Researchers from UHN’s Princess Margaret Cancer Centre (PM) have developed a new technique to rapidly identify molecules that bind to human protein targets. The method, called enantioselective affinity selection mass spectrometry (E-ASMS), is a highly sensitive screening tool that can detect even weak interactions between small molecules and proteins during the drug discovery process.
Traditionally, discovering possible drug molecules starts with high-throughput screening (HTS), where scientists use a variety of assays to test large libraries of chemicals against a protein target. This process often produces false positives—in which the assay suggests a chemical binds to the protein when it does not—and misses chemicals that bind weakly. Any compounds that show activity must then be confirmed through time and labour-intensive methods.
To address these challenges, the research team developed E-ASMS—an assay with improved sensitivity that works by using a clever twist: it measures how mirror-image versions of a molecule (called enantiomers) interact with proteins. Small molecules may come in two mirror‑image forms—like left and right hands—that can bind differently to the proteins they target. E-ASMS can detect when one form fits better than the other, called enantioselective binding.
To test E-ASMS, the team screened over 8,000 chemical compounds—50/50 mixtures of both mirror image forms of a chemical—against 31 human proteins, including many thought to be difficult targets.
They discovered 16 promising molecules that bind to 12 proteins, as well as solved the 3D structures of several of the protein-molecule complexes identified. Some of these proteins, such as HAT1, which is linked to cancers and developmental disorders, have long been considered nearly “undruggable.”
By detecting interactions that other methods often miss, this approach accelerates the discovery of new molecules from relatively small chemical libraries. In addition, detecting when only one mirror-image of a molecule binds provides an extra layer of evidence against false positives, reducing the need for extra tests.

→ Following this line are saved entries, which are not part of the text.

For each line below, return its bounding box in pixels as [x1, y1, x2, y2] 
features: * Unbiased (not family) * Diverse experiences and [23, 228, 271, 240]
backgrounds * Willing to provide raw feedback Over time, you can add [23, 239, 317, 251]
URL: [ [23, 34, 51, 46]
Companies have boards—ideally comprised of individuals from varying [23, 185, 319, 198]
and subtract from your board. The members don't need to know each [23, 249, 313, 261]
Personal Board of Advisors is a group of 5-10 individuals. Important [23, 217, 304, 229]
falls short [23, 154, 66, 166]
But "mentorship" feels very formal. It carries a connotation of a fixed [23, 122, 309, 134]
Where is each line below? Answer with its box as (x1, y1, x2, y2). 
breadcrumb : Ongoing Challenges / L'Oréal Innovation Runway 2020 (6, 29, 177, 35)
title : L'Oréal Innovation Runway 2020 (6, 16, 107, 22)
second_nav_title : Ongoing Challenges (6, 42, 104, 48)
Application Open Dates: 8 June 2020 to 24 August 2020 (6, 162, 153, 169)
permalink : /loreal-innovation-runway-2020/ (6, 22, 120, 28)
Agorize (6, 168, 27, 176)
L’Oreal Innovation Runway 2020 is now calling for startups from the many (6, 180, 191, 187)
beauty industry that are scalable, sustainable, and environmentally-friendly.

The team plans to scale up the use of E-ASMS to screen thousands of proteins and create a massive machine-readable open database to accelerate global drug discovery efforts in the near future.

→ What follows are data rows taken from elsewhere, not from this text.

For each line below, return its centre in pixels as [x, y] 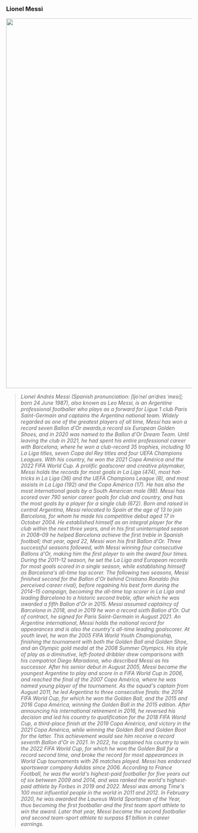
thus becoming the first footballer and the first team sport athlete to [103, 805]
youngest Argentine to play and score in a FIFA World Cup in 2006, [102, 673]
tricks [27, 479]
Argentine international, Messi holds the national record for [93, 623]
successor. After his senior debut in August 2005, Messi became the [104, 667]
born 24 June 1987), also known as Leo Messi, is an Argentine [96, 403]
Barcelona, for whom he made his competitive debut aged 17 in [98, 516]
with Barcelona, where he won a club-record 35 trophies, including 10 [105, 447]

“This could transform how we find chemical starting points for medicines,” says co-senior author Dr. Levon Halabelian, Affiliate Scientist at PM and researcher at The Structural Genomics Consortium (SGC).

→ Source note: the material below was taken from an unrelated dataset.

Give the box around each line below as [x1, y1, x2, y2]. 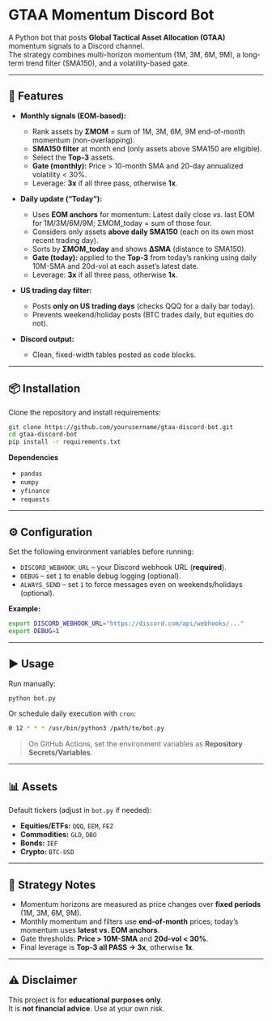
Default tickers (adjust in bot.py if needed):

Overall, E-ASMS can help reveal hard-to-find chemical–protein interactions with speed and precision, opening the door to finding drug targets that have remained out of reach until now.
Drs. Jianxian Sun, Xiaoyun Wang, and Shabbir Ahmad are co-first authors of this study. Dr. Sun is a research scientist, and Dr. Wang is a Postdoctoral Researcher in Dr. Peng’s lab. Dr. Ahmad is a Scientific Associate at Princess Margaret Cancer Centre.
Drs. Hui Peng and Levon Halabelian are co-corresponding authors of this study. Dr. Peng is an Affiliate Scientist at the Princess Margaret Cancer Centre (PM), Associate Professor in the Department of Chemistry at the University of Toronto, and a Scientist at the Structural Genomics Consortium – Toronto. Dr. Halabelian is an Affiliate Scientist at PM, an Assistant Professor at the Department of Pharmacology and Toxicology at the University of Toronto, and a Scientist at the Structural Genomics Consortium – Toronto.
This work was supported by the Natural Science and Engineering Research Council of Canada, the National Institute of Health, the Government of Ontario, the Canada Foundation for Innovation, and The Princess Margaret Cancer Foundation.
The Structural Genomics Consortium (SGC) receives direct member funding from Amgen Inc., Janssen Pharmaceutica NV, and Bristol-Myers Squibb Company, as well as grant funding from the Innovative Health Initiative Joint Undertaking, the Gates Foundation and the Michael J. Fox Foundation.
SGC also receives financial and in-kind contributions from Pfizer Inc., AstraZeneca UK Limited, Novo Nordisk A/S, Abcam Limited, Chemspace LLC, Enamine Germany GmbH, IBM Research Israel – Science and Technology Ltd., Nuvisan ICB GmbH, Thermo Fisher Scientific (Bremen) GmbH, The Hospital for Sick Children, and Vernalis (R&D) Limited.
Wang X, Sun J, Ahmad S, Yang D, Li F, Chan UH, Zeng H, Simoben CV, Green SR, Silva M, Houliston S, Dong A, Bolotokova A, Gibson E, Kutera M, Ghiabi P, Kondratov I, Matviyuk T, Chuprina A, Mavridi D, Lenz C, Joerger AC, Brown BD, Heath RB, Yue WW, Robbie LK, Beyett TS, Müller S, Knapp S, Owen DR, Harding R, Schapira M, Brown PJ, Santhakumar V, Ackloo S, Arrowsmith CH, Edwards AM, Peng H, Halabelian L. Enantioselective protein affinity selection mass spectrometry (E-ASMS) .Nat Commun. 2025 Dec 17;17(1):651. doi: 10.1038/s41467-025-67403-2.